When a picture appears among the records, leave it out, and copy all else exactly.

[Records from a data source]
***

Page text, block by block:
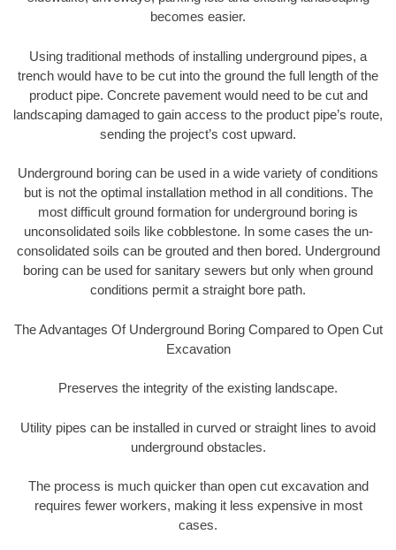
becomes easier.
Using traditional methods of installing underground pipes, a
trench would have to be cut into the ground the full length of the
product pipe. Concrete pavement would need to be cut and
landscaping damaged to gain access to the product pipe’s route,
sending the project’s cost upward.
Underground boring can be used in a wide variety of conditions
but is not the optimal installation method in all conditions. The
most difficult ground formation for underground boring is
unconsolidated soils like cobblestone. In some cases the un-
consolidated soils can be grouted and then bored. Underground
boring can be used for sanitary sewers but only when ground
conditions permit a straight bore path.
The Advantages Of Underground Boring Compared to Open Cut
Excavation
Preserves the integrity of the existing landscape.
Utility pipes can be installed in curved or straight lines to avoid
underground obstacles.
The process is much quicker than open cut excavation and
requires fewer workers, making it less expensive in most
cases.
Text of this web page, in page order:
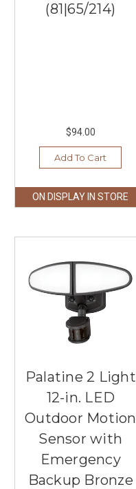
(81|65/214)
$94.00
Add To Cart
ON DISPLAY IN STORE
Palatine 2 Light
12-in. LED
Outdoor Motion
Sensor with
Emergency
Backup Bronze
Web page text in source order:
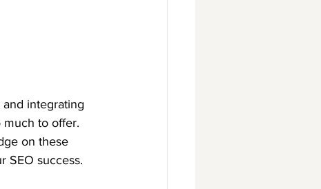
integrating
to offer.
on these
SEO success.
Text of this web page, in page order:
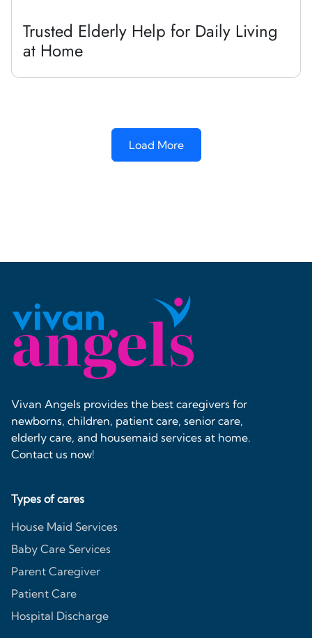
Trusted Elderly Help for Daily Living
at Home
Load More
Vivan Angels provides the best caregivers for
newborns, children, patient care, senior care,
elderly care, and housemaid services at home.
Contact us now!
Types of cares
House Maid Services
Baby Care Services
Parent Caregiver
Patient Care
Hospital Discharge
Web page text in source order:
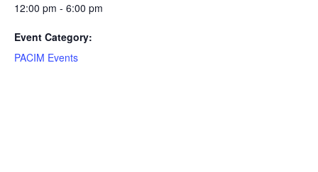
12:00 pm - 6:00 pm
Event Category:
PACIM Events
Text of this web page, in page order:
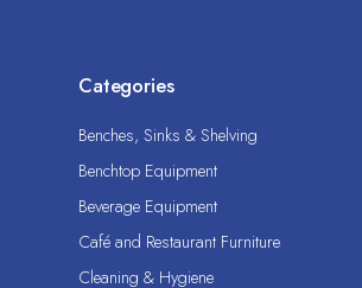
Categories
Benches, Sinks & Shelving
Benchtop Equipment
Beverage Equipment
Café and Restaurant Furniture
Cleaning & Hygiene
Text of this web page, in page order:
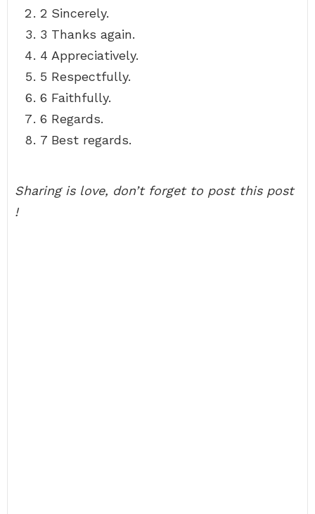
2 Sincerely.
3 Thanks again.
4 Appreciatively.
5 Respectfully.
6 Faithfully.
6 Regards.
7 Best regards.
Sharing is love, don’t forget to post this post
!

***

Answer space:
Page text, block by block:
becomes easier.
Using traditional methods of installing underground pipes, a
trench would have to be cut into the ground the full length of the
product pipe. Concrete pavement would need to be cut and
landscaping damaged to gain access to the product pipe’s route,
sending the project’s cost upward.
Underground boring can be used in a wide variety of conditions
but is not the optimal installation method in all conditions. The
most difficult ground formation for underground boring is
unconsolidated soils like cobblestone. In some cases the un-
consolidated soils can be grouted and then bored. Underground
boring can be used for sanitary sewers but only when ground
conditions permit a straight bore path.
The Advantages Of Underground Boring Compared to Open Cut
Excavation
Preserves the integrity of the existing landscape.
Utility pipes can be installed in curved or straight lines to avoid
underground obstacles.
The process is much quicker than open cut excavation and
requires fewer workers, making it less expensive in most
cases.
Text of this web page, in page order:
(81|65/214)
$94.00
Add To Cart
ON DISPLAY IN STORE
Palatine 2 Light
12-in. LED
Outdoor Motion
Sensor with
Emergency
Backup Bronze
Web page text in source order:
integrating
to offer.
on these
SEO success.
Text of this web page, in page order:
Trusted Elderly Help for Daily Living
at Home
Load More
Vivan Angels provides the best caregivers for
newborns, children, patient care, senior care,
elderly care, and housemaid services at home.
Contact us now!
Types of cares
House Maid Services
Baby Care Services
Parent Caregiver
Patient Care
Hospital Discharge
Web page text in source order:
12:00 pm - 6:00 pm
Event Category:
PACIM Events
Text of this web page, in page order:
Categories
Benches, Sinks & Shelving
Benchtop Equipment
Beverage Equipment
Café and Restaurant Furniture
Cleaning & Hygiene
Text of this web page, in page order:
2 Sincerely.
3 Thanks again.
4 Appreciatively.
5 Respectfully.
6 Faithfully.
6 Regards.
7 Best regards.
Sharing is love, don’t forget to post this post
!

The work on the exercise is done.